They typically will do a reverse stock split to bring it back above. So you know, if that were to happen for an extended period of time, we wouldn't, you know, go off of NASDAQ. We would most probably do a shareholder action to, you know, to reverse the stock split and do a reverse stock split and reduce the number of shares and increase the value, and continue trading on NASDAQ.

Edward Norcini
Real Estate Investor, Private Investor

Yeah, that's something in your plan, in your planning book?

Craig White
President and CEO, Educational Development Corporation

It's something the stock-

Edward Norcini
Real Estate Investor, Private Investor

Yeah.

Craig White
President and CEO, Educational Development Corporation

It's a reverse stock split. It's what companies do to maintain their listings on NASDAQ or New York Stock Exchange, if their share price goes below the minimum listing requirement.

Edward Norcini
Real Estate Investor, Private Investor

I see. Okay, well, that's a, that's a, that's a fear of, any investor. If you need to delist from the NASDAQ, then you're not allowed—you won't be allowed to trade or buy or sell your company. Okay, that's it for me. Good luck with your... Is that—Also, that money you got from the government, is, I read somewhere that they're auditing Employee Retention Credits. Is that money free and clear, or is that up in the air?

Craig White
President and CEO, Educational Development Corporation

We are-

Edward Norcini
Real Estate Investor, Private Investor

Yeah.

Craig White
President and CEO, Educational Development Corporation

We're still to be audited, but we received the money and deposited it, and then fortunately, the government checks cleared the bank. So I think, I think we've got it now.

Edward Norcini
Real Estate Investor, Private Investor

All right, that's great. Okay, that's it for me. Thanks.

Craig White
President and CEO, Educational Development Corporation

Thank you, Edward.

Operator

Thank you. Your next question comes from the line of Richard Deniz, private investor. Your line is open.

Richard Deniz
Shareholder, Private Investor

Yeah, good afternoon, everybody. A couple quick questions for you. The sale-leaseback of the warehouse facility, is that still scheduled to close in October?

Dan O'Keefe
CFO, Educational Development Corporation

Yes, that's the plan. We have a few minor issues that we need to resolve, but I don't anticipate that would cause us to delay closing.

Richard Deniz
Shareholder, Private Investor

Okay, great. And the brand partner levels that started to climb in August, have those trends continued in September and October?

Dan O'Keefe
CFO, Educational Development Corporation

Well, it's not something we report. So August is a period that we're reporting. So we saw them stabilize over the summer, as Craig mentioned, and we saw a little uptick in August. So that's what we communicate through our earnings calls.

Richard Deniz
Shareholder, Private Investor

Right, but you can't discuss anything that's happened since?

Dan O'Keefe
CFO, Educational Development Corporation

We typically don't get into monthly reporting of our active brand partner count. No. We're satisfied with the way it's trending.

Richard Deniz
Shareholder, Private Investor

Okay, very good. That's all that I've got. Thank you.

Operator

Your next question comes from the line of Randy Freed from RL Capital LLC. Your line is open.

Randy Freed
Financial Advisor, RL Capital LLC

Hello, can you hear me?

Craig White
President and CEO, Educational Development Corporation

Yes. Yes, Randy.

Randy Freed
Financial Advisor, RL Capital LLC

Hi, I've got two questions. The first one's for Dan. Dan, I am somewhat familiar with the Employee Retention Credit because I'm a CPA also. So I want to expand a little bit on that other gentleman's question. My question to you is, we know, you know, that was part of the CARES Act, and we know, you know, a lot of people have been applying for that. My question for you is, how confident... I, I'm not sure who you, you consulted with and, whereby you got that $3.8 million credit, but how confident are you that you met all the criteria and that if you do in fact get audited, that they're not going to be able to claw that back?

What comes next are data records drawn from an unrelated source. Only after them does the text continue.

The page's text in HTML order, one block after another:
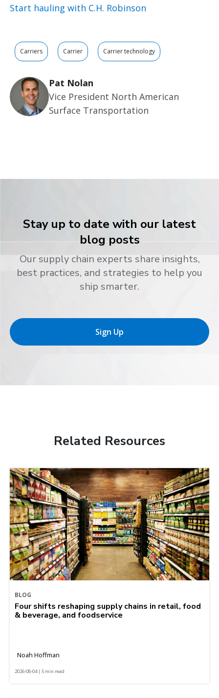
Start hauling with C.H. Robinson
Carriers Carrier Carrier technology
Pat Nolan
Vice President North American
Surface Transportation
Stay up to date with our latest
blog posts
Our supply chain experts share insights,
best practices, and strategies to help you
ship smarter.
Sign Up
Related Resources
BLOG
Four shifts reshaping supply chains in retail, food
& beverage, and foodservice
Noah Hoffman
2026-08-04 | 5 min read
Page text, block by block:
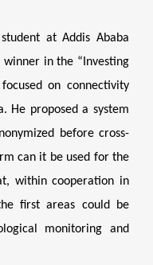
at Addis Ababa
in the “Investing
on connectivity
He proposed a system
before cross-
can it be used for the
within cooperation in
first areas could be
monitoring and
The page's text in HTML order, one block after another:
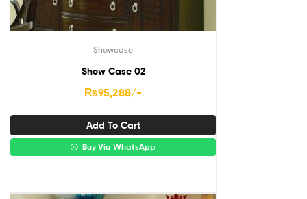
Showcase
Show Case 02
₨95,288/-
Add To Cart
Buy Via WhatsApp
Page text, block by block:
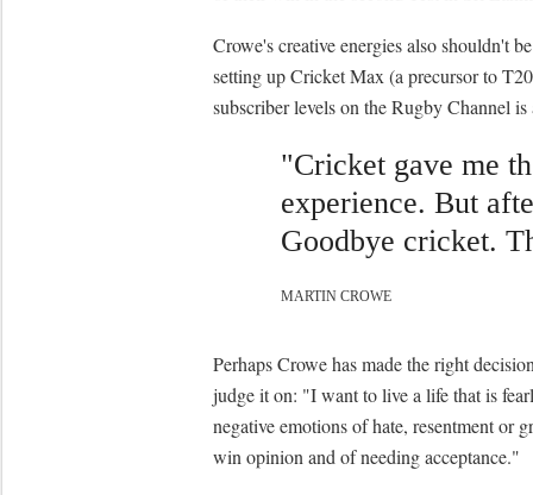
Crowe's creative energies also shouldn't
setting up Cricket Max (a precursor to
subscriber levels on the Rugby Channel
"Cricket gave me
experience. But
Goodbye cricket.
MARTIN CROWE
Perhaps Crowe has made the right
judge it on: "I want to live a life that is
negative emotions of hate, resentment
win opinion and of needing acceptance."
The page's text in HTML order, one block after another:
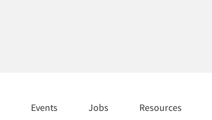
Events Jobs Resources
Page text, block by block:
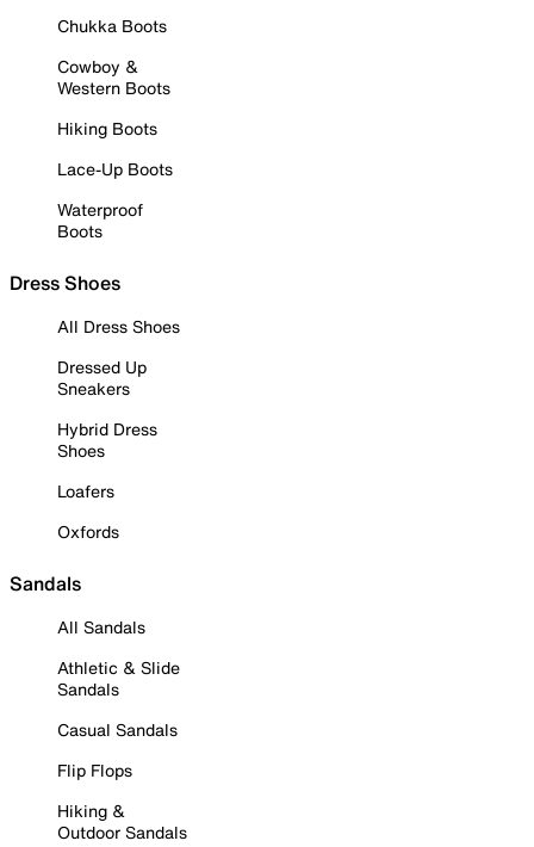
Chukka Boots
Cowboy &
Western Boots
Hiking Boots
Lace-Up Boots
Waterproof
Boots
Dress Shoes
All Dress Shoes
Dressed Up
Sneakers
Hybrid Dress
Shoes
Loafers
Oxfords
Sandals
All Sandals
Athletic & Slide
Sandals
Casual Sandals
Flip Flops
Hiking &
Outdoor Sandals
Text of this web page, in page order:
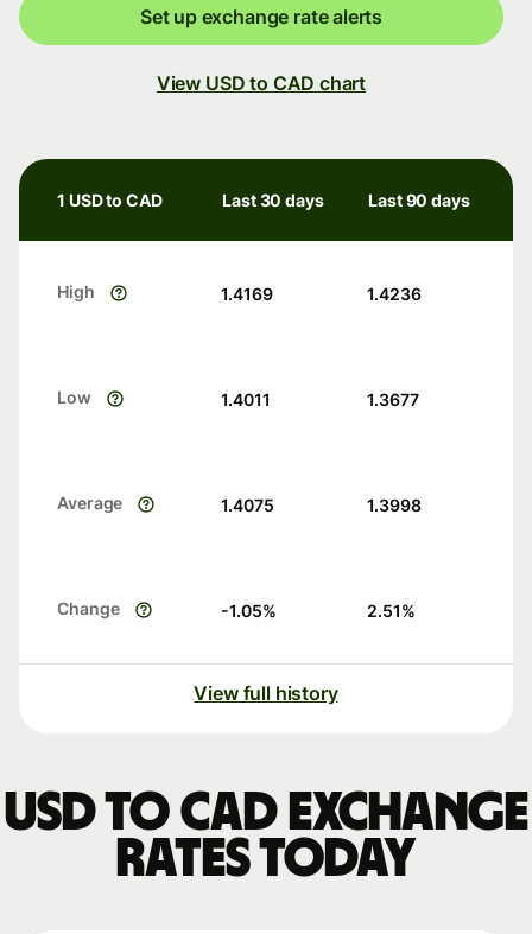
Set up exchange rate alerts
View USD to CAD chart
1 USD to CAD Last 30 days Last 90 days
High 1.4169 1.4236
Low 1.4011 1.3677
Average 1.4075 1.3998
Change -1.05% 2.51%
View full history
USD to CAD exchange
rates today
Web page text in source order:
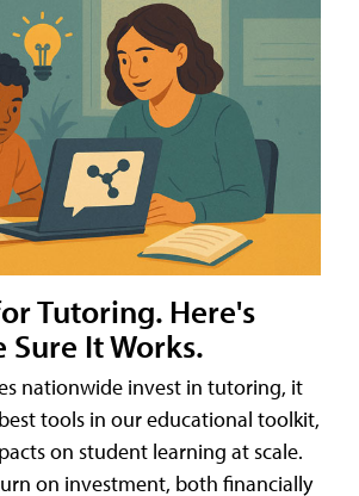
Tutoring. Here's
It Works.
nationwide invest in tutoring, it
tools in our educational toolkit,
on student learning at scale.
on investment, both financially
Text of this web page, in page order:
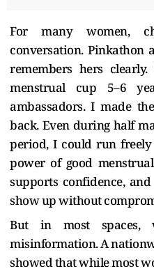
For many women,
conversation. Pinkathon
remembers hers
menstrual cup 5–6
ambassadors. I made
back. Even during half
period, I could run freely
power of good
supports confidence,
show up without
But in most spaces,
misinformation. A
showed that while most
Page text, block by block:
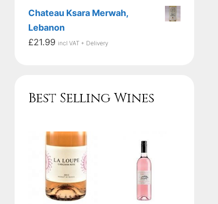
Chateau Ksara Merwah,
Lebanon
£21.99 incl VAT + Delivery
Best Selling Wines

Are you super confident that you actually qualified for it, or are you, like, hoping you don't get audited? That's my first question. Thank you.

Dan O'Keefe
CFO, Educational Development Corporation

Nobody, and I'll, I'll concur with you. I don't think we want to be audited either. Nobody wants to be audited. We did use a nationally tier one consulting firm to help us with our application process and documentation process. They processed, I believe their, one of their advertisements is they are the largest processor of, you know, not only employment retention credits, but also other credits. We use the same firm to do our research and development tax credit that we file for annually as well. They're a very large, nationally recognized firm that does this.

Randy Freed
Financial Advisor, RL Capital LLC

Okay. Thank you for that. My next question is for all three of you, but any of you can answer. There's a little website I checked that shows about open market purchases or sales of company shares by the officers. I haven't seen anything really on there for any of you three. Have any of you three bought any shares in the open market recently? I'm not talking about the shares you get through that plan, which is a little confusing. I'm not sure if they're sort of free. Maybe they are free, but just in the open market, have any of you three bought any shares, and do you have any plans to do so?

Craig White
President and CEO, Educational Development Corporation

Yeah, so we filed Form 4s, I believe last week, identifying the shares that we've acquired in the last quarter. We buy these shares with payroll withholdings, so they're bought in the open market with our-

Randy Freed
Financial Advisor, RL Capital LLC

Okay.

Craig White
President and CEO, Educational Development Corporation

-personal dollars.

Randy Freed
Financial Advisor, RL Capital LLC

Okay, so you're all three are doing that, but buying a few shares through payroll withholding. I haven't looked at that site for a couple weeks, but is that where those few shares come from that are sort of showing up every once in a while on that site?

Craig White
President and CEO, Educational Development Corporation

Yeah, we filed-

Randy Freed
Financial Advisor, RL Capital LLC

All three through payroll withholding.

Craig White
President and CEO, Educational Development Corporation

Yes, and it's through our 401(k) plan. We have our stock as an investment option in our 401(k) plan. And so when, you know, when we have payroll, we have our payroll withholdings that go into our 401(k) plan, and our company stock is an investment option, and then our 401 firm goes out to the market, you know, every payroll period and buys those shares for us.

Randy Freed
Financial Advisor, RL Capital LLC

It's in your 401(k) plan, it's not in your, like, personal account. You're not using some of your own money that's not going into the 401(k) plan for open market purchases right now?

Craig White
President and CEO, Educational Development Corporation

Yeah. Let me, let me be real clear, Randy. We are taking our payroll dollars that we're... You know, payroll that we get paid with. Instead of, you know, taking that cash and putting it in our bank account, we're taking that cash and investing it in company stock. So we're buying shares. Yes, we are buying shares with our personal cash.

Randy Freed
Financial Advisor, RL Capital LLC

Got you. Okay, thank you very much.

Craig White
President and CEO, Educational Development Corporation

Thank you.

Operator

There are no further questions at this time. I would like to turn it back to Craig White for closing remarks.

Craig White
President and CEO, Educational Development Corporation

Thanks, everyone, for joining us on the call today. We appreciate your continued support and look forward to providing an additional update in January of 2024. Have a great day.

Operator

Thank you, ladies and gentlemen. This concludes today's conference call. Thank you for participating, you may now disconnect.